Getting To Know St. John ... and His Wort
Before four years ago, I had never heard of St. John's Wort, and even then I was steeped in herbal encyclopedias and was a regular attendee at herb shows and festivals. When I first heard of this herb, though, my first reaction was predictable: "Saint John's what?" No, to my knowledge, Saint John did not suffer from warts, nor any other sort of skin ailment. In archaic taxonomy, the word wort actually meant herb. That's it. So, when you see the word wort as part of the name of any herb (e.g. St. John's Wort, Woundwort), it simply means a plant or herb used for healing purposes.
I bought my first St. John's Wort in 2013 at the Asheville Herb Festival for $3. It was a sprout the size of my pinky finger. Three months later in August, my little St. John's Wort sprig had expanded into a colossal tangle of green leaves and woody stems. I was amazed at how rapidly it had grown - no wonder people often consider it to be a roadside weed.
I did some research into the plant that winter and found that it boasted a wide array of uses and a very unique history as a healing herb. St. John's Wort might best be associated with fighting depression and anxiety, and it has been used for this purpose for hundreds of years.
Applied directly to the skin, this herb still has a lot to offer. It acts as an astringent, kills harmful bacteria, soothes and quickens the healing of burns (including sunburn) and cuts, and is especially effective in relieving bug bites and stings. Just recently, there has been a renewed interest in St. John's Wort and there is ongoing research into its further applications.
After I had gone through so many pages praising this herb's versatility and effectiveness, I simply had to buy more. So, the very first thing I did that following Spring (after removing wheelbarrow loads of weeds from my garden, of course) was divide the massive St. John's Wort plant/shrub/tree into 28 plants. I set them as the border of my garden, interspersing chives amongst them for a pop of color - it is only now, three years later, that I realize how naive I was.
In its first year, my St. John's Wort did not bloom, which is typical. However, every year since, it has put on hundreds, probably thousands, of little yellow blossoms - and each one has to be carefully handpicked, so as not to pull off other buds sitting right next to it. Making this process even more tedious is that these flowers magically appear every single morning without exception for about a month, from mid-June to mid-July. Of course they would wait to bloom until the hottest months of the year roll around!
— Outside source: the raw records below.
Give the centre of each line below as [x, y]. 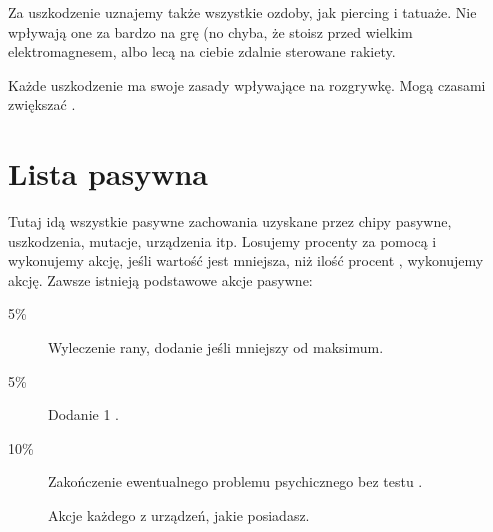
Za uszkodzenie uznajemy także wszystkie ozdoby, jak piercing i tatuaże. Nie [242, 12]
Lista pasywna [108, 173]
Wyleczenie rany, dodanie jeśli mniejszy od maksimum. [216, 347]
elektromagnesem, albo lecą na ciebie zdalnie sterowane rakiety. [202, 51]
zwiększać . [42, 104]
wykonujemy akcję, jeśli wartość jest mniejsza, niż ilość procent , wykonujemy [246, 260]
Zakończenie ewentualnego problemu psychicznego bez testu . [235, 481]
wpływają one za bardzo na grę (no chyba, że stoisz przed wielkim [210, 31]

It can take hours to pick these flowers every day, and to top it off, the mosquitoes will carry you away. I guess it's a good thing St. John's Wort is a cure for mosquito bites. Still, there are some redeeming qualities of harvesting St. John's Wort blossoms.
You wouldn't know it from the pictures, as the flower is bright, sunshine yellow, but St. John's Wort blossoms, when squeezed, stain your fingers blood red. After you've pulled even two blossoms, your pinching fingers begin to change color, and by the time you've finished, the color deepens to a dark shade of purple. Things get even more exciting when the flowers have morning dew on them. The water serves to spread the dye over your entire hand, so, on special occasions, you'll finish the job with a bright purple hand!
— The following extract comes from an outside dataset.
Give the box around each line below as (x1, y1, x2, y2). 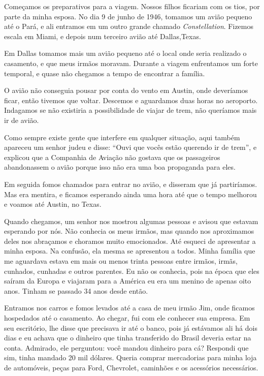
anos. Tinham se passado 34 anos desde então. (4, 285, 148, 296)
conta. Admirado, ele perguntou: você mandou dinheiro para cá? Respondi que (4, 342, 249, 353)
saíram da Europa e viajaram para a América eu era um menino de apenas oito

St. John's Wort is undergoing a revival in medical study today, but it has long been a part of our cultural history, ranging from dynastic China to the empires of Ancient Greece and Rome, and even across the earth in Native American tribes. In the past, it has been used medicinally, but also perhaps just as often, spiritually.
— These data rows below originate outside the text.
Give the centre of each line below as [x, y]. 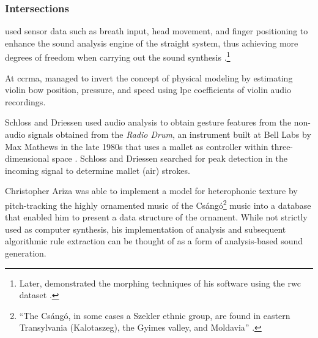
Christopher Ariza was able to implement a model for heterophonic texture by [151, 191]
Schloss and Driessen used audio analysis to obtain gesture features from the [148, 122]
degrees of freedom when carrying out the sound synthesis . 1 [118, 56]
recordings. [25, 101]
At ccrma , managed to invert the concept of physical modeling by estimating [149, 77]
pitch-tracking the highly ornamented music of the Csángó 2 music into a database [158, 204]
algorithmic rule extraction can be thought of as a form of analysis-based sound [154, 241]
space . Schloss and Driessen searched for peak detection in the [170, 158]

As it's name suggests, St. John's Wort is dedicated to Saint John the Baptist. It was once believed that if a sprig of St. John's Wort was placed under your pillow at night, St. John would manifest to you and offer his blessing of protection from evil spirits. Extra steps were taken by hanging a branch of this herb somewhere in the home, especially above religious images or icons, where they were also believed to protect the home from evil.
Another use of the blossom was found by lonely bachelorettes, who would place a few blossoms beneath their pillows before bedtime (people of the past seemed to have a love for cuddling up next to herbs). The flower was supposed to prompt a dream of their future husband - or maybe it was their wishful thinking!
I know of few other plants that claim qualities like those of St. John's Wort. Thus, I must admit, despite the bites and stings I've incurred, the gallons of sweat I've lost, the sunburns I've earned, and the fingers I've stained purple, St. John's Wort has emerged as one of my favorite herbs out of them all. From its intricate ties to biblical history and folklore across the world, to its efficacy in healing a variety of common boo-boos, St. John's Wort has certainly earned its place in the Herb Hall of Fame as well as your home.